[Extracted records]
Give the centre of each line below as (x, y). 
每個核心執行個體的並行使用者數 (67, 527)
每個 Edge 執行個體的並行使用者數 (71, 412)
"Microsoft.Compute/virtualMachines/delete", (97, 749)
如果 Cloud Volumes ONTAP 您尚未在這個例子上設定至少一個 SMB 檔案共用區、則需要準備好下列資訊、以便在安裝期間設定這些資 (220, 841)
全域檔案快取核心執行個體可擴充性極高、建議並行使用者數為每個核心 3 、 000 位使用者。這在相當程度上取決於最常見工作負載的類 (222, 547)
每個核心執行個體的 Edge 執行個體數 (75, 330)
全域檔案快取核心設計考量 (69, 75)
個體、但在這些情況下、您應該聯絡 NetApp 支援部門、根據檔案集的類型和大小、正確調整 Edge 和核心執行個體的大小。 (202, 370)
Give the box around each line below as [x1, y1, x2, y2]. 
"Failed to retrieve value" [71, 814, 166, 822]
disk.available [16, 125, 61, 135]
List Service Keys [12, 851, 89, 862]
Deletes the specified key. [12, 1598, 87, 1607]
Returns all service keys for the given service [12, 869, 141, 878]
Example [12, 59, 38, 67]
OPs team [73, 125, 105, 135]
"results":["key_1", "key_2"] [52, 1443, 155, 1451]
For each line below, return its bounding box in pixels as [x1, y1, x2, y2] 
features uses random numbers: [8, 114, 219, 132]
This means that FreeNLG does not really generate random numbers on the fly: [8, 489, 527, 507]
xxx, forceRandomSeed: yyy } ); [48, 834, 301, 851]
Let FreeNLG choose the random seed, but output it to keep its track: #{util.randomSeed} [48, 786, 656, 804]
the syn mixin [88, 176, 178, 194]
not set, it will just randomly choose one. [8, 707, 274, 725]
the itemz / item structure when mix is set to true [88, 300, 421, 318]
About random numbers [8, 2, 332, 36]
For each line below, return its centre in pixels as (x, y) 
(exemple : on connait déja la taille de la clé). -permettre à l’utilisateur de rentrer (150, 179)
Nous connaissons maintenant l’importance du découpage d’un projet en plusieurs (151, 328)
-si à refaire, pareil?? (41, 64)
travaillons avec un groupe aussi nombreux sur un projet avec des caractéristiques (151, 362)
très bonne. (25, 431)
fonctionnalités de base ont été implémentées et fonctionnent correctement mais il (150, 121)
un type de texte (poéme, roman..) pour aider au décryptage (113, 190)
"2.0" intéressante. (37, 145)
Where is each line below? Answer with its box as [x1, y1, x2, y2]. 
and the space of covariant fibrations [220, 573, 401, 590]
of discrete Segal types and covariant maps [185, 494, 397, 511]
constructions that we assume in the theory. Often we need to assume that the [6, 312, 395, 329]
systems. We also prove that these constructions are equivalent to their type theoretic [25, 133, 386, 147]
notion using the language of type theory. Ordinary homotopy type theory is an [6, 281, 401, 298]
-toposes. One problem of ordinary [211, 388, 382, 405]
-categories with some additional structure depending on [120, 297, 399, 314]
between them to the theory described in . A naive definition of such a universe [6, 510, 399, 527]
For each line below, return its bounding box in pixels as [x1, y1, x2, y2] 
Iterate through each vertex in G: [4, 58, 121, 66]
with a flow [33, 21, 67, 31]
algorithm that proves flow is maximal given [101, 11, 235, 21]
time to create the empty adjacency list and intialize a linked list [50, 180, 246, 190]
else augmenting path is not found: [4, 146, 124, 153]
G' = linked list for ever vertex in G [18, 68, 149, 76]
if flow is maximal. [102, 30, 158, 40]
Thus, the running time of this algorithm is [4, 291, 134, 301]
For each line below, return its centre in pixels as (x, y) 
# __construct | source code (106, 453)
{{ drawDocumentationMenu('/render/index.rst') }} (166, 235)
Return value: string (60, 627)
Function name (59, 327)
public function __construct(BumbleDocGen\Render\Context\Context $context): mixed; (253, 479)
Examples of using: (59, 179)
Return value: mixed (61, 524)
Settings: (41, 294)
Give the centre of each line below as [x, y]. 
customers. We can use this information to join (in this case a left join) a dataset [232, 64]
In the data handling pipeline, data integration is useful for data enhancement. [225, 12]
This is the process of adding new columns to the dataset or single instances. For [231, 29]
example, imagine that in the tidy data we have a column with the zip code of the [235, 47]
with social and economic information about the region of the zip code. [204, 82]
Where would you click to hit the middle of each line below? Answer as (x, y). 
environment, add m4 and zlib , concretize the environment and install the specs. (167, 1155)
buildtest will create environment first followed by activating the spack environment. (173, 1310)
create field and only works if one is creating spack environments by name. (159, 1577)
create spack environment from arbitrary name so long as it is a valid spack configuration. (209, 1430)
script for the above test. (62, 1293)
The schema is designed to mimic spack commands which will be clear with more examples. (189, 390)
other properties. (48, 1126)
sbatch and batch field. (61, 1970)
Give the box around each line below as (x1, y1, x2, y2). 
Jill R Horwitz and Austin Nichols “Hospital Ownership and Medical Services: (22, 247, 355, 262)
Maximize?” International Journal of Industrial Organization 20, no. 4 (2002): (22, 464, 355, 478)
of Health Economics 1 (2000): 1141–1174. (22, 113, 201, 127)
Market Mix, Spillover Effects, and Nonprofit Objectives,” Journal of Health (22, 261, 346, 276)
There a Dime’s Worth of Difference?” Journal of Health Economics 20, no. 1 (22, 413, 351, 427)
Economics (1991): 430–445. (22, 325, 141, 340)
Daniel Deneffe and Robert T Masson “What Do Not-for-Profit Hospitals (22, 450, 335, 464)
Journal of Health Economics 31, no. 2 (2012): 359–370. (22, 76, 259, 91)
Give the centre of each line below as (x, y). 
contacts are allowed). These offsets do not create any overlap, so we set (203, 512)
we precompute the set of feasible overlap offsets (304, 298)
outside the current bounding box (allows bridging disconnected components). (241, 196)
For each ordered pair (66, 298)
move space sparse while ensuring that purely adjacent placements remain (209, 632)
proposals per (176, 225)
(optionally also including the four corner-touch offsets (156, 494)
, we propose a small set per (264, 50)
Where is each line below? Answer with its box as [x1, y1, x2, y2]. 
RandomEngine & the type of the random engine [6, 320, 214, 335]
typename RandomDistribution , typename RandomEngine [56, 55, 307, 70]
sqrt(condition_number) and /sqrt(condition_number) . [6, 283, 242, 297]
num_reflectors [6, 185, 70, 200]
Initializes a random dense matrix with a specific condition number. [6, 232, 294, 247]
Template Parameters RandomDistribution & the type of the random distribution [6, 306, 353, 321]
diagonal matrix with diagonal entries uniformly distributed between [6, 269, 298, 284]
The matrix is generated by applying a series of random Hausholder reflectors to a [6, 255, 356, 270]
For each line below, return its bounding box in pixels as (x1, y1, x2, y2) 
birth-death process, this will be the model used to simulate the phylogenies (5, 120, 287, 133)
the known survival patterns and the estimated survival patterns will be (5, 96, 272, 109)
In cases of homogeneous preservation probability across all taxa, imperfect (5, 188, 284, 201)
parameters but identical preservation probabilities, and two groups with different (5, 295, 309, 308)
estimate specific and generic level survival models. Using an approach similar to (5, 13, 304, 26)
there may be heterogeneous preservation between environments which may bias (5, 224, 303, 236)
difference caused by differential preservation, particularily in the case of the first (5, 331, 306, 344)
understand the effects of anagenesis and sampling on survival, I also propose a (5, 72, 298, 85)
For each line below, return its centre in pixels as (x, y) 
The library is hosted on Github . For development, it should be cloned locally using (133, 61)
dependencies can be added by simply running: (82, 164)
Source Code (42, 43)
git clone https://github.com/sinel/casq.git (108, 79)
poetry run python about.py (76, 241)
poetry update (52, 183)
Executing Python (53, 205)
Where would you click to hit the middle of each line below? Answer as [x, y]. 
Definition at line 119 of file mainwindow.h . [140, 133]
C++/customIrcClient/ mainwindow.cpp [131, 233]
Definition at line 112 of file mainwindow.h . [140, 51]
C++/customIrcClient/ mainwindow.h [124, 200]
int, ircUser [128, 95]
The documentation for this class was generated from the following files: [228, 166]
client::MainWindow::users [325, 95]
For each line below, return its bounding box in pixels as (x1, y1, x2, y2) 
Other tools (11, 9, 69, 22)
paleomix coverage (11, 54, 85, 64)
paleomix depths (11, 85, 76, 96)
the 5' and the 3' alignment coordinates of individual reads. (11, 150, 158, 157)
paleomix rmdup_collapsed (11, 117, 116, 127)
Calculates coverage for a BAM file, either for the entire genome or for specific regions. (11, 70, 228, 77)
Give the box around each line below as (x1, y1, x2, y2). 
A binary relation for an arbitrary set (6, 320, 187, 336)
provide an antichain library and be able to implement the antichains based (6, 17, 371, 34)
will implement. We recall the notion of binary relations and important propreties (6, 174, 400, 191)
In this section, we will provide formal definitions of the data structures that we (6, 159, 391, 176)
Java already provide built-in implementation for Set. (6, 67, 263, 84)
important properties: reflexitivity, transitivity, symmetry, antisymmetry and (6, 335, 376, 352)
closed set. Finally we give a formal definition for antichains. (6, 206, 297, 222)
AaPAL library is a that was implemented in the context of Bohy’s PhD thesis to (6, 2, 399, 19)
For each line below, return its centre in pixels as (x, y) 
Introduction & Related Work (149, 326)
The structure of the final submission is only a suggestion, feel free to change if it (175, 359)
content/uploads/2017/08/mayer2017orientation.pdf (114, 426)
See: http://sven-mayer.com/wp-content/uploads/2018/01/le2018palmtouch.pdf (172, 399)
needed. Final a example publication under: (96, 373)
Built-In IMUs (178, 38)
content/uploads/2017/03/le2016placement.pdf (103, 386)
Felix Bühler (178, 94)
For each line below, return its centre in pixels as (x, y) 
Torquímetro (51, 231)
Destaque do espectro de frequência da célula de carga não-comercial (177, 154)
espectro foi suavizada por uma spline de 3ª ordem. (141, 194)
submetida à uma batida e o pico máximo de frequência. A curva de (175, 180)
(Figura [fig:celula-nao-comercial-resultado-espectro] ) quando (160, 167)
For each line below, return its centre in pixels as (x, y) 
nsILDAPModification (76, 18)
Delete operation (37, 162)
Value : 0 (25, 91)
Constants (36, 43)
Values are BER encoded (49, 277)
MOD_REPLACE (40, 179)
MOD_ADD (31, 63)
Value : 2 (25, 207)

### WHAT YOU SHOULD DO
Note every line of the records that holds the word "Journal", and copy it.

### OUTPUT FOR THIS EXERCISE
Maximize?” International Journal of Industrial Organization 20, no. 4 (2002): (22, 464, 355, 478)
Market Mix, Spillover Effects, and Nonprofit Objectives,” Journal of Health (22, 261, 346, 276)
There a Dime’s Worth of Difference?” Journal of Health Economics 20, no. 1 (22, 413, 351, 427)
Journal of Health Economics 31, no. 2 (2012): 359–370. (22, 76, 259, 91)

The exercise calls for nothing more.